Support vector machine with data normalized with standard normalization: 
	 Train accuracy:  [0.937830719353542]
	 Test accuracy:  [0.9325673063684551]
CPU times: user 148 ms, sys: 12 ms, total: 160 ms
Wall time: 10.3 s


Last I tried sigmoid kernel, but it wasn't successful. But I found that this core function is very sensitive to data standardization.
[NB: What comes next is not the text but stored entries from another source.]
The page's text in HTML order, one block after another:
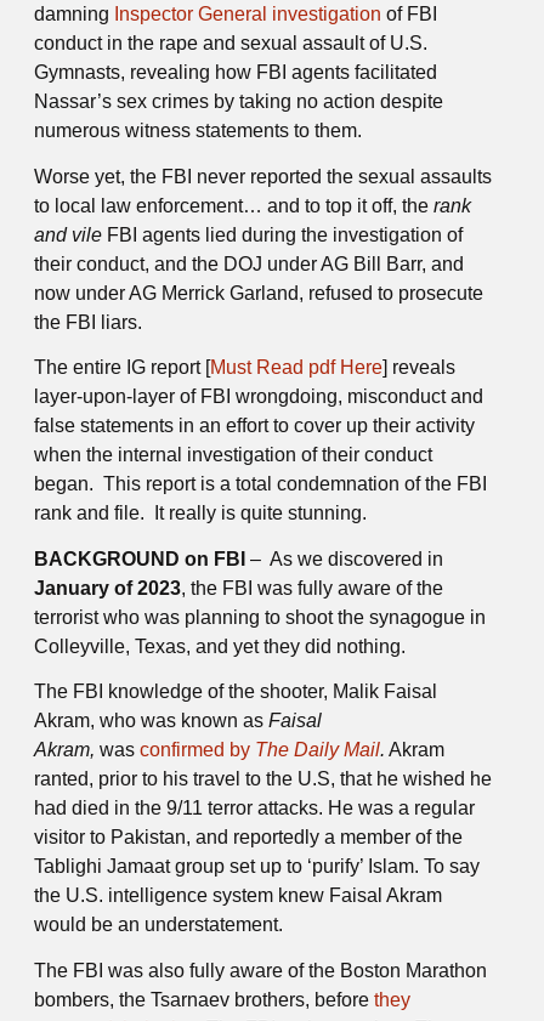
damning Inspector General investigation of FBI
conduct in the rape and sexual assault of U.S.
Gymnasts, revealing how FBI agents facilitated
Nassar’s sex crimes by taking no action despite
numerous witness statements to them.
Worse yet, the FBI never reported the sexual assaults
to local law enforcement… and to top it off, the rank
and vile FBI agents lied during the investigation of
their conduct, and the DOJ under AG Bill Barr, and
now under AG Merrick Garland, refused to prosecute
the FBI liars.
The entire IG report [Must Read pdf Here] reveals
layer-upon-layer of FBI wrongdoing, misconduct and
false statements in an effort to cover up their activity
when the internal investigation of their conduct
began. This report is a total condemnation of the FBI
rank and file. It really is quite stunning.
BACKGROUND on FBI – As we discovered in
January of 2023, the FBI was fully aware of the
terrorist who was planning to shoot the synagogue in
Colleyville, Texas, and yet they did nothing.
The FBI knowledge of the shooter, Malik Faisal
Akram, who was known as Faisal
Akram, was confirmed by The Daily Mail. Akram
ranted, prior to his travel to the U.S, that he wished he
had died in the 9/11 terror attacks. He was a regular
visitor to Pakistan, and reportedly a member of the
Tablighi Jamaat group set up to ‘purify’ Islam. To say
the U.S. intelligence system knew Faisal Akram
would be an understatement.
The FBI was also fully aware of the Boston Marathon
bombers, the Tsarnaev brothers, before they
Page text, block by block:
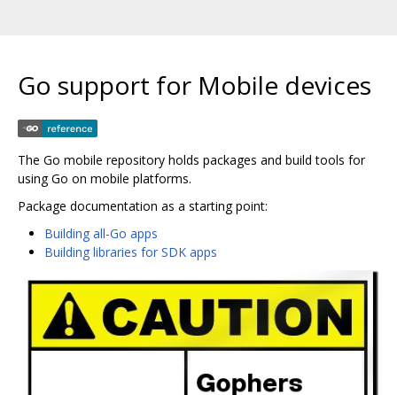
Go support for Mobile devices
The Go mobile repository holds packages and build tools for
using Go on mobile platforms.
Package documentation as a starting point:
Building all-Go apps
Building libraries for SDK apps
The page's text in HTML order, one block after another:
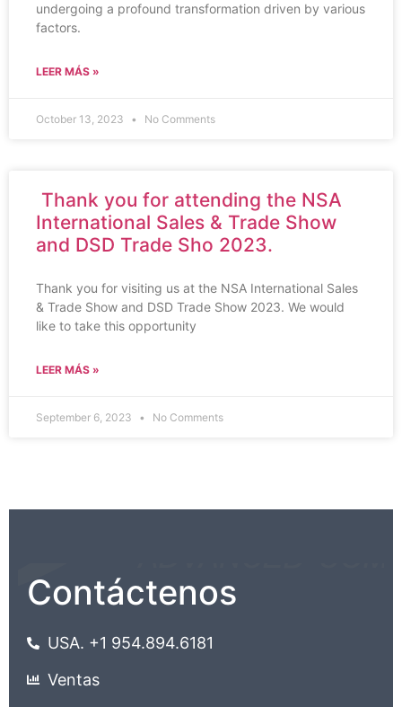
undergoing a profound transformation driven by various
factors.
LEER MÁS »
October 13, 2023 No Comments
Thank you for attending the NSA
International Sales & Trade Show
and DSD Trade Sho 2023.
Thank you for visiting us at the NSA International Sales
& Trade Show and DSD Trade Show 2023. We would
like to take this opportunity
LEER MÁS »
September 6, 2023 No Comments
Contáctenos
USA. +1 954.894.6181
Ventas
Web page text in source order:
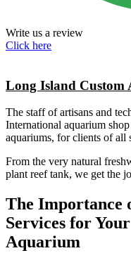
Write us a review
Click here
Long Island Custom
The staff of artisans and
International aquarium
aquariums, for clients of all
From the very natural
plant reef tank, we get the
The Importance
Services for
Aquarium
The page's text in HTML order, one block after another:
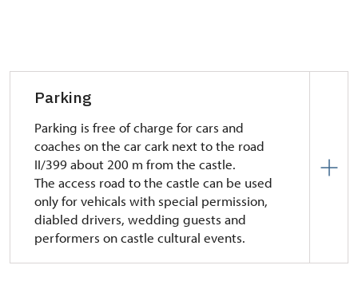
Parking
Parking is free of charge for cars and
coaches on the car cark next to the road
II/399 about 200 m from the castle.
The access road to the castle can be used
only for vehicals with special permission,
diabled drivers, wedding guests and
performers on castle cultural events.
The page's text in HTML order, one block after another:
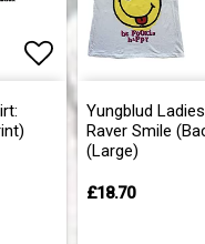
Add to list of
Yungblud
Raver Smile
(Large)
£18.70
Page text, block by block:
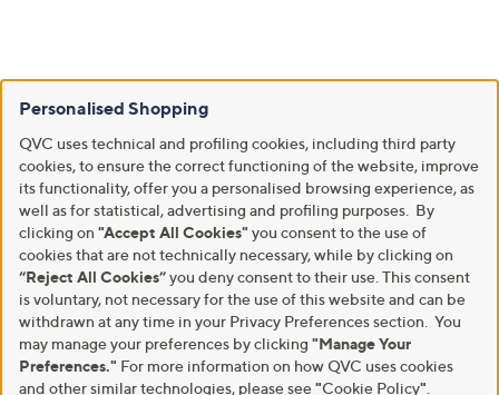
Personalised Shopping
QVC uses technical and profiling cookies, including third party
cookies, to ensure the correct functioning of the website, improve
its functionality, offer you a personalised browsing experience, as
well as for statistical, advertising and profiling purposes. By
clicking on "Accept All Cookies" you consent to the use of
cookies that are not technically necessary, while by clicking on
“Reject All Cookies”you deny consent to their use. This consent
is voluntary, not necessary for the use of this website and can be
withdrawn at any time in your Privacy Preferences section. You
may manage your preferences by clicking "Manage Your
Preferences." For more information on how QVC uses cookies
and other similar technologies, please see"Cookie Policy"
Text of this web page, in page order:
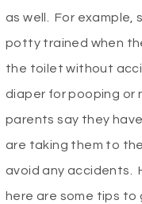
as well. For example,
potty trained when
the toilet without
diaper for pooping or
parents say they
are taking them to
avoid any accidents.
here are some tips
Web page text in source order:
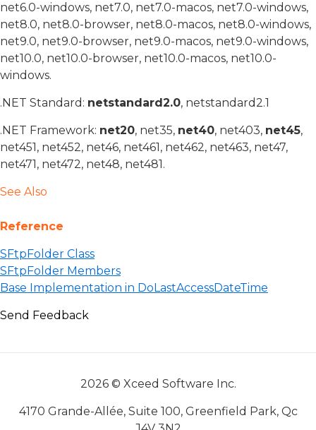
net6.0-windows, net7.0, net7.0-macos, net7.0-windows,
net8.0, net8.0-browser, net8.0-macos, net8.0-windows,
net9.0, net9.0-browser, net9.0-macos, net9.0-windows,
net10.0, net10.0-browser, net10.0-macos, net10.0-
windows.
.NET Standard: netstandard2.0, netstandard2.1
.NET Framework: net20, net35, net40, net403, net45,
net451, net452, net46, net461, net462, net463, net47,
net471, net472, net48, net481.
See Also
Reference
SFtpFolder Class
SFtpFolder Members
Base Implementation in DoLastAccessDateTime
Send Feedback
2026 © Xceed Software Inc.
4170 Grande-Allée, Suite 100, Greenfield Park, Qc
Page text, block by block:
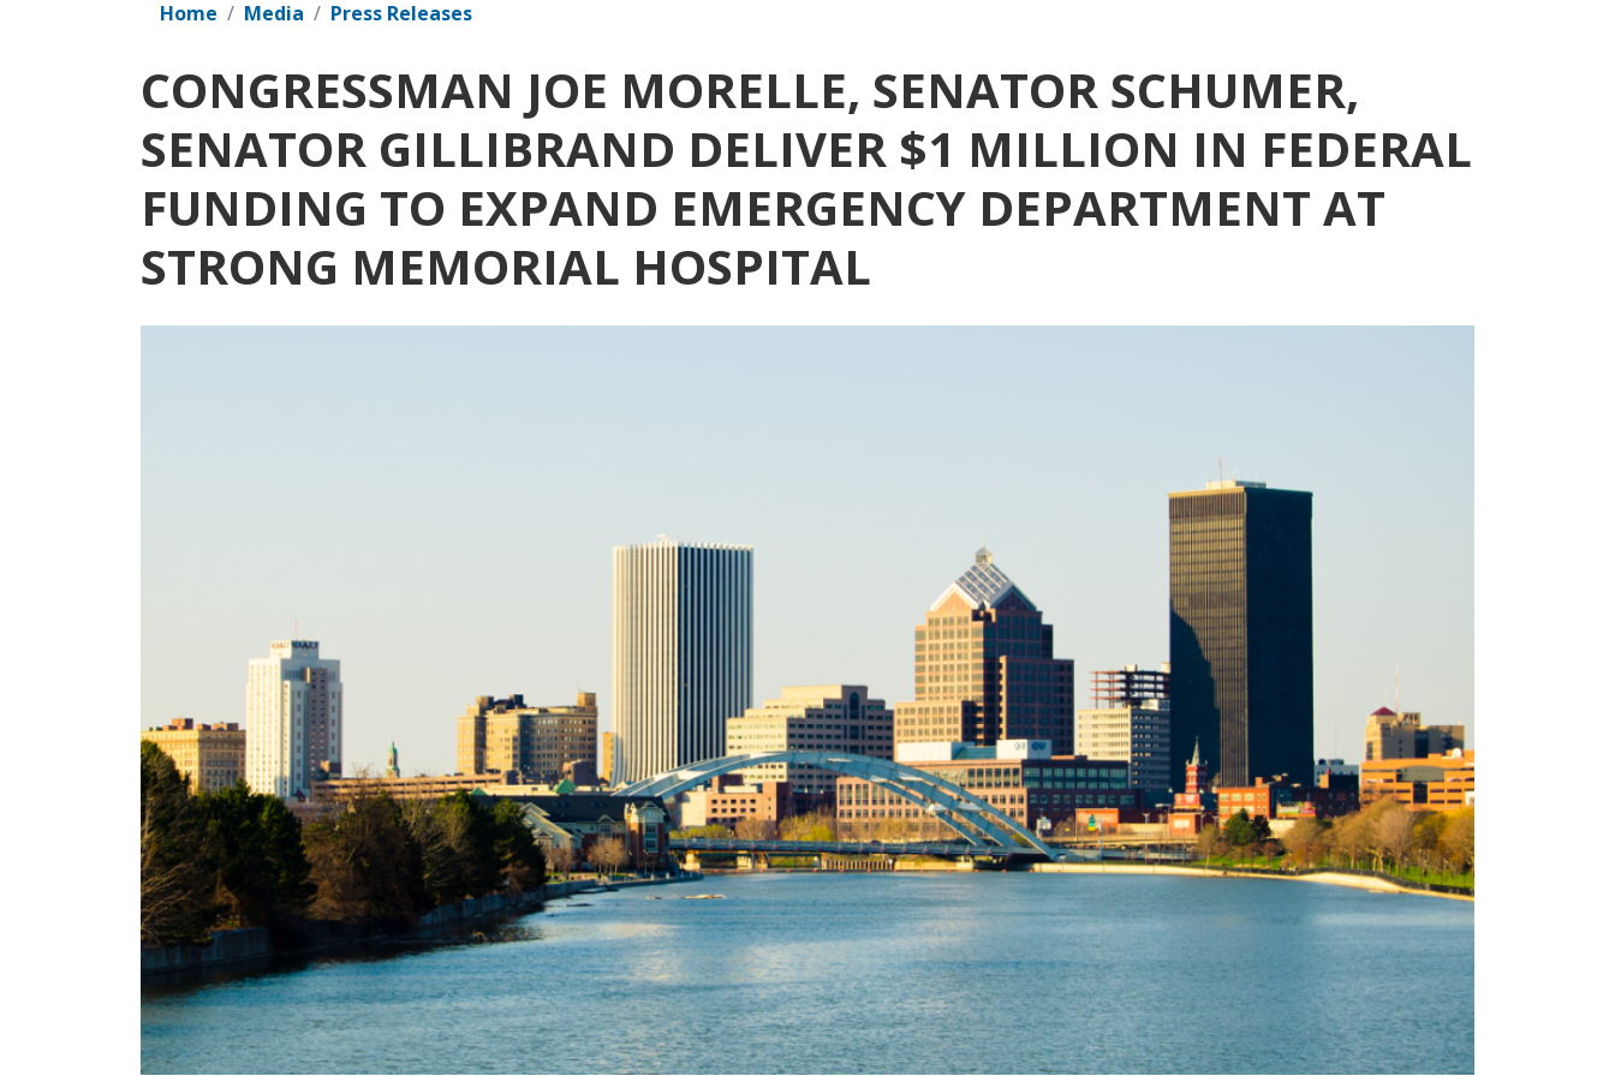
Home Media Press Releases
CONGRESSMAN JOE MORELLE, SENATOR SCHUMER,
SENATOR GILLIBRAND DELIVER $1 MILLION IN FEDERAL
FUNDING TO EXPAND EMERGENCY DEPARTMENT AT
STRONG MEMORIAL HOSPITAL

### Compare model to random forest model

In [16]:
%%time
param, check = test_model_and_hyper_parameter(RandomForestClassifier, data, {'max_depth': 4, 'random_state':1, 
                                        'min_samples_split':2, 'min_samples_leaf':1, 'n_estimators':90}, 'label', 
                                        ['score_time','fit_time', 'test_accuracy', 'train_accuracy', 
                                          'test_recall', 'train_recall','test_precision', 'train_precision' ] )
print('Random forest with non normalized data: ')
print("\t Train accuracy: ", check['train_accuracy'])
print("\t Test accuracy: ", check['test_accuracy'])
print()

param, check = test_model_and_hyper_parameter(RandomForestClassifier, dataMM, {'max_depth': 4, 'random_state':1, 
                                        'min_samples_split':2, 'min_samples_leaf':1, 'n_estimators':90}, 'label', 
                                       ['score_time','fit_time', 'test_accuracy', 'train_accuracy', 
                                          'test_recall', 'train_recall','test_precision', 'train_precision' ] )
print('Random forest machine with non normalized data: ')
print("\t Train accuracy: ", check['train_accuracy'])
print("\t Test accuracy: ", check['test_accuracy'])
print()

param, check = test_model_and_hyper_parameter(RandomForestClassifier, dataSS, {'max_depth': 4, 'random_state':1, 
                                        'min_samples_split':2, 'min_samples_leaf':1, 'n_estimators':90}, 'label', 
                                        ['score_time','fit_time', 'test_accuracy', 'train_accuracy', 
                                          'test_recall', 'train_recall','test_precision', 'train_precision' ] )
print('Random forest machine with non normalized data: ')
print("\t Train accuracy: ", check['train_accuracy'])
print("\t Test accuracy: ", check['test_accuracy'])
print()

Random forest with non normalized data: 
	 Train accuracy:  [0.9622649182465489]
	 Test accuracy:  [0.9575533092443974]

Random forest machine with non normalized data: 
	 Train accuracy:  [0.9622774350558112]
	 Test accuracy:  [0.9575533092443974]

Random forest machine with non normalized data: 
	 Train accuracy:  [0.9622649182465489]
	 Test accuracy:  [0.9575533092443974]

CPU times: user 148 ms, sys: 4 ms, total: 152 ms
Wall time: 1.26 s


To compare to decision trees, I did not expect any sensitivity to attribute standardization, but I gave an example and measured standardized datasets. Thus, compared to the support vector machine, the decision-making forest is insensitive to standardization. The SVC is sensitive, which I assumed. The more complex the kernel function is, the more critical it is to normalize the data for good results from SVC.

With the support vector machine, I have achieved the best result with kernel RBF -> 0.964 test accuracy.
And 0.9575 for Random Decision Forest.